UT Southwestern researchers have developed a powerful genetic tool to study a process called myelination. This metabolic action involves the production of a fatty, productive layer around nerve cells to enhance their speed and efficiency in transmitting electrical signals.

Changes to the mouse DNA allowed scientists to tweak the behavior of oligodendrocytes – support cells that wrap nerve cells with a fatty insulating layer of myelin that is required for normal function. The mouse model, called Enpp6-CreER, assists basic research into the earliest stages of myelin development and enables studies of multiple sclerosis and other diseases of myelin dysfunction.

“The process of wrapping around the axon section of the nerve cell is the most mysterious stage of myelination,” said Lu Sun, Ph.D., Assistant Professor of Molecular Biology and senior author of the study, which was published recently in Nature Neuroscience. “This tool allows us to see what myelination really looks like. It opens up a way to study early stages of the process.”

With Enpp6-CreER mice, researchers can give oligodendrocytes a fluorescent glow to locate them in the brain, easily turn myelin-related genes on and off, track cell development, and distinguish between what happens during normal embryonic development, adult repair and maintenance, and disease states.

Oligodendrocytes are so numerous that they outnumber the nerve cells they support. Studying their early stages has been difficult because some research methods either affect unrelated cells or don’t provide enough detail.

The key to the new mouse model is the Enpp6 gene, which encodes an enzyme involved in myelination, among other actions. Enpp6 activity is a marker of premyelinating oligodendrocytes (preOLs), an immature stage in which the cells send out processes to “survey” nearby cells and begin wrapping nerve cells with myelin.

Dr. Sun’s team used CRISPR gene-editing technology to splice Enpp6 into existing mouse lines that allow manipulation of the inserted gene. These lines were also crossed with other mouse lines that include features such as fluorescent tags that glow when Enpp6 is active and having the ability to activate multiple genes in a single length of inserted DNA.

Newly formed myelin-producing cells (in white) were genetically tagged so scientists could follow them over time. This helped researchers understand how myelin first forms in healthy brains and how this process changes in disease.

Using advanced techniques to examine gene activity in individual, genetically labeled cells from the mouse model, the researchers identified the very first step in the development of oligodendrocytes, known as committed oligodendrocyte precursor 1 (COP1). They also found that reducing nerve activity in specific brain areas – done by trimming whiskers on one side of the mouse’s muzzle to decrease sensory input – led to fewer surviving oligodendrocytes on the corresponding side of the brain. The fluorescent signals made it possible to identify single premyelinating oligodendrocytes as they became active within brain tissue.

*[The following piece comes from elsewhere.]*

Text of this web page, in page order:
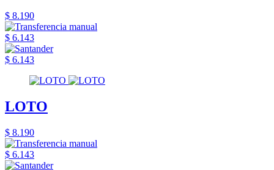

“We answered two simple questions – where and when does myelin appear in the brain?” said Dr. Sun, who is also a member of both the Hamon Center for Regenerative Science and Medicine and the Harold C. Simmons Comprehensive Cancer Center as well as a Peter O’Donnell Jr. Brain Institute Investigator.

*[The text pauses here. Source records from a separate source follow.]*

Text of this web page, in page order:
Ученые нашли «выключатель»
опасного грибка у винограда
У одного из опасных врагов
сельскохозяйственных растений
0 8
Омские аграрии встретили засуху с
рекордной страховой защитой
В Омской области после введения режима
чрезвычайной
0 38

Using this tool, the researchers found that myelination occurs first in parts of the brain that control basic life functions such as breathing and muscle coordination. Areas like the hippocampus – involved in learning and memory – undergo myelination later in development, they found.

Finally, the mouse model allowed the research team to remove oligodendrocytes at distinct developmental states. This feature can be used to study demyelination and remyelination as a model of diseases such as multiple sclerosis.

“This genetic tool will allow refined studies of oligodendrocyte-neuron interactions,” Dr. Sun said. “In particular, this new tool will allow the detailed dissection of the interactions between neuronal activity and myelination, which often go awry in many neurological disorders, such as brain tumors and dementia.”

Other UTSW researchers who contributed to this study include first author Aksheev Bhambri, Ph.D., postdoctoral fellow; senior author Chao Xing, Ph.D., a Professor in the Eugene McDermott Center for Human Growth and Development, the Lyda Hill Department of Bioinformatics, and the Peter O’Donnell Jr. School of Public Health; Phu Thai, Research Technician; Payton Reynolds and Daniela Barbosa, graduate students; Ze Yu, Computational Biologist; and Tripti Sharma, Ph.D., a Research Scientist during the time of the study who now works at UTSW as a Commercialization Success Partner in the Office for Technology Development.

This work was supported by a UT Southwestern Endowed Scholarship, a Chan Zuckerberg Initiative Ben Barres Early Career Acceleration Award, and a Klingenstein-Simons Foundation Fellowship Award in Neuroscience.